| Recorded data |
* * * * * * *

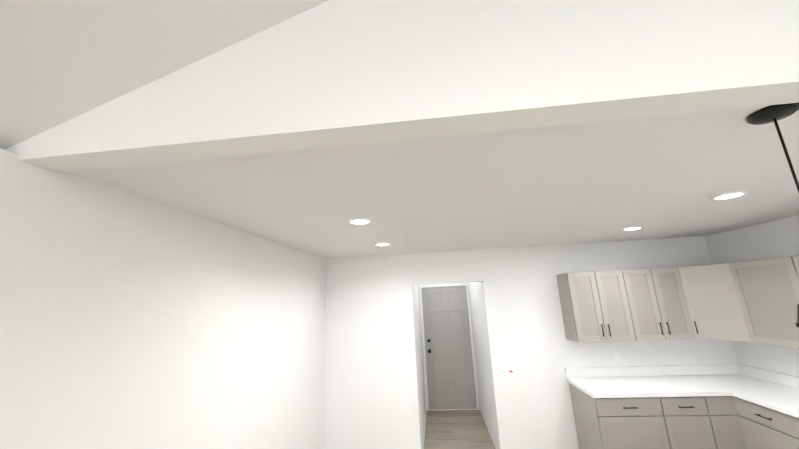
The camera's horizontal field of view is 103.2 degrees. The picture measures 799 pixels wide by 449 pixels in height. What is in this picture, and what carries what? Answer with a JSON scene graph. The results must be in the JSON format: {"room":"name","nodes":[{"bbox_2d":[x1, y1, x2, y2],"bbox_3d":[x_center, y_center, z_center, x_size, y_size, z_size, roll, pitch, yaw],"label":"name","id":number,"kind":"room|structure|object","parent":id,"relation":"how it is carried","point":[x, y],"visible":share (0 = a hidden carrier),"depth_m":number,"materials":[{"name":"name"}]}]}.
{"room":"kitchen","nodes":[
{"label":"kitchen","id":0,"kind":"room"},
{"bbox_2d":[0,148,325,448],"bbox_3d":[-1.180,1.288,2.367,0.130,2.440,3.390,-4,-13,5],"label":"wall","id":1,"kind":"structure","parent":0,"point":[129,320],"depth_m":1.55,"materials":[{"name":"white paint"}]},
{"bbox_2d":[0,0,328,149],"bbox_3d":[0.678,-1.538,-1.666,4.970,1.181,5.770,-4,-13,5],"label":"ceiling","id":2,"kind":"structure","parent":0,"point":[62,61],"depth_m":0.99,"materials":[{"name":"white paint"}]},
{"bbox_2d":[5,0,798,172],"bbox_3d":[0.947,-0.885,1.070,4.900,1.050,0.120,-4,-13,5],"label":"wall","id":3,"kind":"structure","parent":0,"point":[331,73],"depth_m":1.02,"materials":[{"name":"white paint"}]},
{"bbox_2d":[71,105,798,258],"bbox_3d":[-1.543,-0.350,0.956,10.040,0.150,10.900,-4,-13,5],"label":"ceiling","id":4,"kind":"structure","parent":0,"point":[663,176],"depth_m":1.66,"materials":[{"name":"white paint"}]},
{"bbox_2d":[347,218,371,224],"bbox_3d":[-0.287,-0.021,2.290,0.180,0.010,0.180,-4,-13,5],"label":"recessed light","id":5,"kind":"object","parent":4,"relation":"in","point":[358,221],"visible":0.98,"depth_m":2.26,"materials":[{"name":"white plastic"}]},
{"bbox_2d":[374,242,390,245],"bbox_3d":[-0.175,0.208,3.308,0.180,0.010,0.180,-4,-13,5],"label":"recessed light","id":6,"kind":"object","parent":4,"relation":"in","point":[382,244],"visible":1,"depth_m":3.28,"materials":[{"name":"white plastic"}]},
{"bbox_2d":[621,226,643,230],"bbox_3d":[2.270,0.040,3.087,0.180,0.010,0.180,-4,-13,5],"label":"recessed light","id":7,"kind":"object","parent":4,"relation":"in","point":[632,228],"visible":1,"depth_m":3.06,"materials":[{"name":"white plastic"}]},
{"bbox_2d":[710,191,747,199],"bbox_3d":[2.159,-0.187,2.078,0.180,0.010,0.180,-4,-13,5],"label":"recessed light","id":8,"kind":"object","parent":4,"relation":"in","point":[729,195],"visible":0.98,"depth_m":2.06,"materials":[{"name":"white plastic"}]},
{"bbox_2d":[746,103,798,192],"bbox_3d":[1.273,0.012,0.977,0.125,0.808,0.125,-4,-13,5],"label":"pendant light","id":9,"kind":"object","parent":4,"relation":"hanging from","point":[770,114],"visible":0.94,"depth_m":1.04,"materials":[{"name":"black metal"}]},
{"bbox_2d":[424,410,494,448],"bbox_3d":[-1.456,2.404,0.378,10.140,0.600,11.600,-4,-13,5],"label":"floor","id":10,"kind":"structure","parent":0,"point":[456,429],"depth_m":4.51,"materials":[{"name":"brown wood"}]},
{"bbox_2d":[567,380,672,448],"bbox_3d":[2.225,2.134,3.225,0.585,0.860,0.622,-4,-13,5],"label":"base cabinet","id":11,"kind":"object","parent":10,"relation":"on","point":[643,423],"depth_m":2.99,"materials":[{"name":"grey wood"}]},
{"bbox_2d":[566,372,788,399],"bbox_3d":[2.812,1.652,3.262,1.852,0.040,0.635,-4,-13,5],"label":"countertop","id":12,"kind":"structure","parent":11,"relation":"on","point":[599,387],"depth_m":3.17,"materials":[{"name":"white stone"}]},
{"bbox_2d":[665,396,720,448],"bbox_3d":[2.709,2.100,3.179,0.390,0.860,0.622,-4,-13,5],"label":"base cabinet","id":13,"kind":"object","parent":10,"relation":"on","point":[691,426],"depth_m":2.92,"materials":[{"name":"grey wood"}]},
{"bbox_2d":[709,396,744,448],"bbox_3d":[3.023,2.078,3.149,0.243,0.860,0.622,-4,-13,5],"label":"base cabinet","id":14,"kind":"object","parent":10,"relation":"on","point":[722,406],"depth_m":2.90,"materials":[{"name":"grey wood"}]},
{"bbox_2d":[733,396,798,448],"bbox_3d":[3.384,1.921,2.544,0.619,0.860,0.587,-4,-13,5],"label":"base cabinet","id":15,"kind":"object","parent":10,"relation":"on","point":[762,428],"depth_m":2.65,"materials":[{"name":"grey wood"}]},
{"bbox_2d":[733,388,798,419],"bbox_3d":[3.282,1.334,1.979,0.635,0.040,1.893,-4,-13,5],"label":"countertop","id":16,"kind":"structure","parent":15,"relation":"on","point":[786,400],"depth_m":2.70,"materials":[{"name":"white stone"}]},
{"bbox_2d":[325,236,738,448],"bbox_3d":[-1.169,1.634,4.097,9.920,2.540,0.120,-4,-13,5],"label":"wall","id":17,"kind":"structure","parent":0,"point":[374,387],"depth_m":3.83,"materials":[{"name":"white paint"}]},
{"bbox_2d":[422,406,426,448],"bbox_3d":[0.353,2.914,4.495,0.017,0.085,1.803,-4,-13,5],"label":"baseboard","id":18,"kind":"structure","parent":17,"relation":"attached to","point":[424,429],"depth_m":4.35,"materials":[{"name":"white paint"}]},
{"bbox_2d":[419,282,479,410],"bbox_3d":[0.845,2.100,5.559,0.894,2.100,0.143,-4,-13,5],"label":"entry door","id":19,"kind":"structure","parent":17,"relation":"in","point":[450,377],"depth_m":5.54,"materials":[{"name":"grey wood"}]},
{"bbox_2d":[503,362,517,375],"bbox_3d":[1.309,1.708,3.728,0.150,0.150,0.034,-4,-13,5],"label":"outlet box","id":20,"kind":"object","parent":17,"relation":"attached to","point":[510,369],"visible":1,"depth_m":3.74,"materials":[{"name":"white plastic"}]},
{"bbox_2d":[612,352,620,362],"bbox_3d":[2.497,1.530,3.650,0.072,0.116,0.008,-4,-13,5],"label":"outlet","id":21,"kind":"object","parent":17,"relation":"attached to","point":[616,357],"visible":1,"depth_m":3.65,"materials":[{"name":"white plastic"}]},
{"bbox_2d":[556,267,691,342],"bbox_3d":[2.534,0.905,3.595,1.211,0.750,0.373,-4,-13,5],"label":"upper cabinet","id":22,"kind":"object","parent":17,"relation":"attached to","point":[637,304],"depth_m":3.46,"materials":[{"name":"grey wood"}]},
{"bbox_2d":[565,364,740,375],"bbox_3d":[2.842,1.651,3.576,1.852,0.100,0.020,-4,-13,5],"label":"backsplash","id":23,"kind":"structure","parent":17,"relation":"attached to","point":[705,369],"depth_m":3.56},
{"bbox_2d":[705,215,798,376],"bbox_3d":[3.427,0.135,0.350,0.120,4.550,11.600,-4,-13,5],"label":"wall","id":24,"kind":"structure","parent":0,"point":[779,238],"depth_m":3.21,"materials":[{"name":"white paint"}]},
{"bbox_2d":[676,263,751,341],"bbox_3d":[3.360,0.814,3.372,0.670,0.750,0.669,-4,-13,5],"label":"upper cabinet","id":25,"kind":"object","parent":24,"relation":"attached to","point":[711,298],"depth_m":3.25,"materials":[{"name":"grey wood"}]},
{"bbox_2d":[728,256,798,347],"bbox_3d":[3.448,0.684,2.828,0.374,0.750,0.611,-4,-13,5],"label":"upper cabinet","id":26,"kind":"object","parent":24,"relation":"attached to","point":[755,301],"depth_m":2.82,"materials":[{"name":"grey wood"}]},
{"bbox_2d":[795,304,798,327],"bbox_3d":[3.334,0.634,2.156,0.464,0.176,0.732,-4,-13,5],"label":"handle","id":27,"kind":"object","parent":26,"relation":"attached to","point":[797,324],"visible":1,"depth_m":2.52,"materials":[{"name":"black metal"}]},
{"bbox_2d":[741,364,798,387],"bbox_3d":[3.617,1.312,2.264,0.020,0.100,2.508,-4,-13,5],"label":"backsplash","id":28,"kind":"structure","parent":24,"relation":"attached to","point":[762,374],"depth_m":3.16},
{"bbox_2d":[792,256,798,275],"bbox_3d":[3.386,0.355,2.212,0.337,0.380,0.740,-4,-13,5],"label":"upper cabinet","id":29,"kind":"object","parent":24,"relation":"attached to","point":[795,259],"depth_m":2.59,"materials":[{"name":"grey wood"}]}
]}

* * * * * * *

| What the exercise asks |
Lines with the word "nodes" in them are the answer; report each one from the data.

| Your solution |
The camera's horizontal field of view is 103.2 degrees. The picture measures 799 pixels wide by 449 pixels in height. What is in this picture, and what carries what? Answer with a JSON scene graph. The results must be in the JSON format: {"room":"name","nodes":[{"bbox_2d":[x1, y1, x2, y2],"bbox_3d":[x_center, y_center, z_center, x_size, y_size, z_size, roll, pitch, yaw],"label":"name","id":number,"kind":"room|structure|object","parent":id,"relation":"how it is carried","point":[x, y],"visible":share (0 = a hidden carrier),"depth_m":number,"materials":[{"name":"name"}]}]}.
{"room":"kitchen","nodes":[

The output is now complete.